Benjamin Webb • January 11, 2022

If your workers receive tips, keep reading...

Restaurant owners are constantly faced with new challenges when it comes to complying with state, local, and federal regulations. Recently, the Department of Labor changed the requirements relating to minimum wage and compensation for tipped workers. Compliance with the new federal requirements for tipped workers is important as each violation may result in a $1,162 penalty.


Currently in Pennsylvania, a business owner must pay all their employees at least the minimum wage of $7.25. But businesses that employ “tipped-workers” are only required to pay those workers $2.83 directly. The remaining $4.42 may be collected by the worker as tips, and the employer can take credit for that amount to show compliance with minimum wage standards. Under the new Final Rule, an employer can only take a tip credit for work that was either tip producing or work that directly supports tip-producing work.


What is a Tip?


Whatever amount the customer leaves over and above their bill (plus tax) is considered a tip. Some restaurants tack on a mandatory service charge on bills for large tables, private parties, or catered events. Mandatory service charges are not considered a tip, and employers may keep this amount. For tax purposes, any amount paid out from the mandatory service charge to employees is considered a wage and not a tip.

 

What is Tip Producing Work?


The distinction between tip-producing work and non-tip-producing work is simple. Tip-producing work is defined by the DOL as “all aspects of the work performed by a tipped employee when they are providing service to customers” from which they are receiving tips. To illustrate, tip-producing work for a bartender might include, recommending/making drinks, conversing with patrons, and changing the channel on the bar TVs. Conversely, non-tipped work might include cleaning bathrooms, sweeping the parking lot, or painting. An employer may take a tip credit for any time sent spent on tip-producing work.

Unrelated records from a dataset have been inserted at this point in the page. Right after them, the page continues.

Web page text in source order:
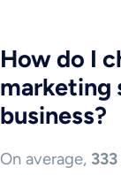
How do I
marketing
business?
On average,
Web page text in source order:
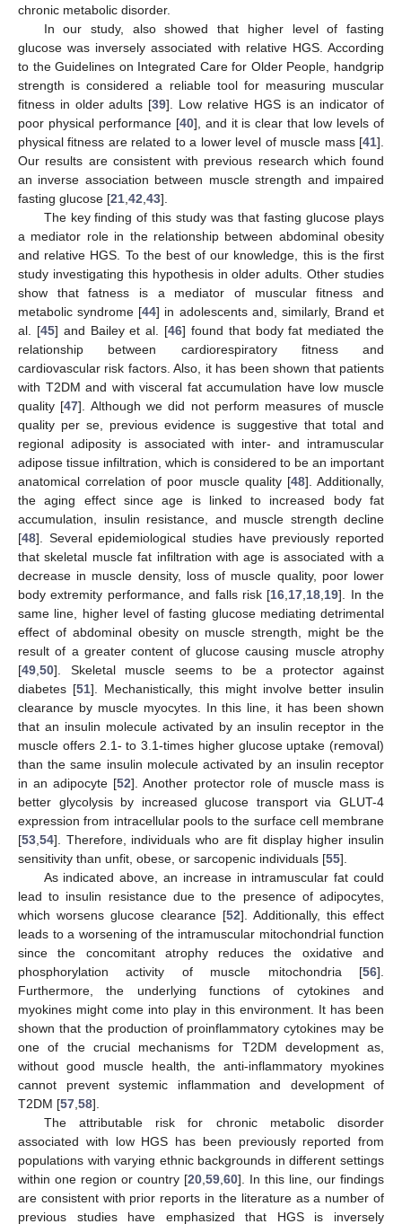
chronic metabolic disorder.
In our study, also showed that higher level of fasting
glucose was inversely associated with relative HGS. According
to the Guidelines on Integrated Care for Older People, handgrip
strength is considered a reliable tool for measuring muscular
fitness in older adults [39]. Low relative HGS is an indicator of
poor physical performance [40], and it is clear that low levels of
physical fitness are related to a lower level of muscle mass [41].
Our results are consistent with previous research which found
an inverse association between muscle strength and impaired
fasting glucose [21,42,43].
The key finding of this study was that fasting glucose plays
a mediator role in the relationship between abdominal obesity
and relative HGS. To the best of our knowledge, this is the first
study investigating this hypothesis in older adults. Other studies
show that fatness is a mediator of muscular fitness and
metabolic syndrome [44] in adolescents and, similarly, Brand et
al. [45] and Bailey et al. [46] found that body fat mediated the
relationship between cardiorespiratory fitness and
cardiovascular risk factors. Also, it has been shown that patients
with T2DM and with visceral fat accumulation have low muscle
quality [47]. Although we did not perform measures of muscle
quality per se, previous evidence is suggestive that total and
regional adiposity is associated with inter- and intramuscular
adipose tissue infiltration, which is considered to be an important
anatomical correlation of poor muscle quality [48]. Additionally,
the aging effect since age is linked to increased body fat
accumulation, insulin resistance, and muscle strength decline
[48]. Several epidemiological studies have previously reported
that skeletal muscle fat infiltration with age is associated with a
decrease in muscle density, loss of muscle quality, poor lower
body extremity performance, and falls risk [16,17,18,19]. In the
same line, higher level of fasting glucose mediating detrimental
effect of abdominal obesity on muscle strength, might be the
result of a greater content of glucose causing muscle atrophy
[49,50]. Skeletal muscle seems to be a protector against
diabetes [51]. Mechanistically, this might involve better insulin
clearance by muscle myocytes. In this line, it has been shown
that an insulin molecule activated by an insulin receptor in the
muscle offers 2.1- to 3.1-times higher glucose uptake (removal)
than the same insulin molecule activated by an insulin receptor
in an adipocyte [52]. Another protector role of muscle mass is
better glycolysis by increased glucose transport via GLUT-4
expression from intracellular pools to the surface cell membrane
[53,54]. Therefore, individuals who are fit display higher insulin
sensitivity than unfit, obese, or sarcopenic individuals [55].
As indicated above, an increase in intramuscular fat could
lead to insulin resistance due to the presence of adipocytes,
which worsens glucose clearance [52]. Additionally, this effect
leads to a worsening of the intramuscular mitochondrial function
since the concomitant atrophy reduces the oxidative and
phosphorylation activity of muscle mitochondria [56].
Furthermore, the underlying functions of cytokines and
myokines might come into play in this environment. It has been
shown that the production of proinflammatory cytokines may be
one of the crucial mechanisms for T2DM development as,
without good muscle health, the anti-inflammatory myokines
cannot prevent systemic inflammation and development of
T2DM [57,58].
The attributable risk for chronic metabolic disorder
associated with low HGS has been previously reported from
populations with varying ethnic backgrounds in different settings
within one region or country [20,59,60]. In this line, our findings
are consistent with prior reports in the literature as a number of
previous studies have emphasized that HGS is inversely

In certain circumstances, an employer may also take a tip credit for time an employee spends completing work that directly supports tip-producing work. This is work that is performed in preparation for tip-producing work. Again, using a bartender as an example, directly supporting work might include wiping down the bar, cutting fruit before customers arrive, and filling drink dispensers. An employer may only take a tip credit for directly supporting work where 1) the work does not constitute more than 20 percent of that employee’s hours worked during the workweek, or 2) the work does not exceed thirty consecutive minutes of the worker’s time.

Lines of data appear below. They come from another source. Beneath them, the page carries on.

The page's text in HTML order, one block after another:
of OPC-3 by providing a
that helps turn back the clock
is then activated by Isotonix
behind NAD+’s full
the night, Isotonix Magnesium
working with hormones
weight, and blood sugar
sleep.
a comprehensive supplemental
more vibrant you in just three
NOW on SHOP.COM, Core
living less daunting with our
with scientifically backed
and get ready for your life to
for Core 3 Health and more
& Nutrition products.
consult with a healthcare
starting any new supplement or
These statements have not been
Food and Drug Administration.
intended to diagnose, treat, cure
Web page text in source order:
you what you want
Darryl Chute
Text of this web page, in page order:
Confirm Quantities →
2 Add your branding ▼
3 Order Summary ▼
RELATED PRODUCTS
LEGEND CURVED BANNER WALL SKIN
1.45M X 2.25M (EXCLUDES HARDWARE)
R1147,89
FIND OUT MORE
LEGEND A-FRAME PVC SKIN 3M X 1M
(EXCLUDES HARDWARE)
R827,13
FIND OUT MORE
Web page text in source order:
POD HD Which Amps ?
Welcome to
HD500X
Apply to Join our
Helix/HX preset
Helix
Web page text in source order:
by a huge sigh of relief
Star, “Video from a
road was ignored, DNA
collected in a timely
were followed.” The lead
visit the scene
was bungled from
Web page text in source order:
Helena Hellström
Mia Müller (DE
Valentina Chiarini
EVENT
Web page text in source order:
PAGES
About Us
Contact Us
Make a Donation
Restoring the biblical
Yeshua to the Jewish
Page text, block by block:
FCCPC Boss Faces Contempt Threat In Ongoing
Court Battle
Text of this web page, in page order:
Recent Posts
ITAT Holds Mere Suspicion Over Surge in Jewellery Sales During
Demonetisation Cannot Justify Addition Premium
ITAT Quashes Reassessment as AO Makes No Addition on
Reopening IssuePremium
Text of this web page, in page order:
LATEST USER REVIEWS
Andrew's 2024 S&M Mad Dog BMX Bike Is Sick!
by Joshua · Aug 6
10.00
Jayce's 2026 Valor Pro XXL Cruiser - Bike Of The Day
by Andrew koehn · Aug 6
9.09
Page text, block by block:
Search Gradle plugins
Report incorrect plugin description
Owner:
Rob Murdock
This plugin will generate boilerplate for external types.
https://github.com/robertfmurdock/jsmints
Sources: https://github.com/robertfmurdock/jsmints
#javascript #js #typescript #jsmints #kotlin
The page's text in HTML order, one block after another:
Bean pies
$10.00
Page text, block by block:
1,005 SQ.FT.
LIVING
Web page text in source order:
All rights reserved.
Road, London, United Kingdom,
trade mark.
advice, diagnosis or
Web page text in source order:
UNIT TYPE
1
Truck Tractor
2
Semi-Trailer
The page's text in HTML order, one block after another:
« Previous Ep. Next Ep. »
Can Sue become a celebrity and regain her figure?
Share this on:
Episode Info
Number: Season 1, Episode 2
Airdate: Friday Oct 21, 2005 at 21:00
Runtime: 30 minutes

How does Tip Pooling Work?


Employers may require tipped employees to pay their tips into a “tip pool” that is shared among the tipped workers. But, if the employer is claiming a tip credit to comply with minimum wage requirements, then only employees who regularly receive tips can be part of the tip pool. That means that under Pennsylvania law, employees cannot be required to share tips with other employees who do not typically receive tips, such as dishwashers or cooks (unless the employer does not claim a tip credit and pays each employee the minimum wage directly).


Likewise, managers and supervisors are prohibited from receiving tips that have been paid into a tip pool (even if they are required to contribute to that tip pool). Managers or supervisors are only permitted to retain a tip when they receive the tip directly from customers based on the service provided directly and solely by the manager/supervisor.

 

If you have questions regarding your company’s tipping procedures click this link or call and schedule a consultation with Cozza Law Group PLLC today!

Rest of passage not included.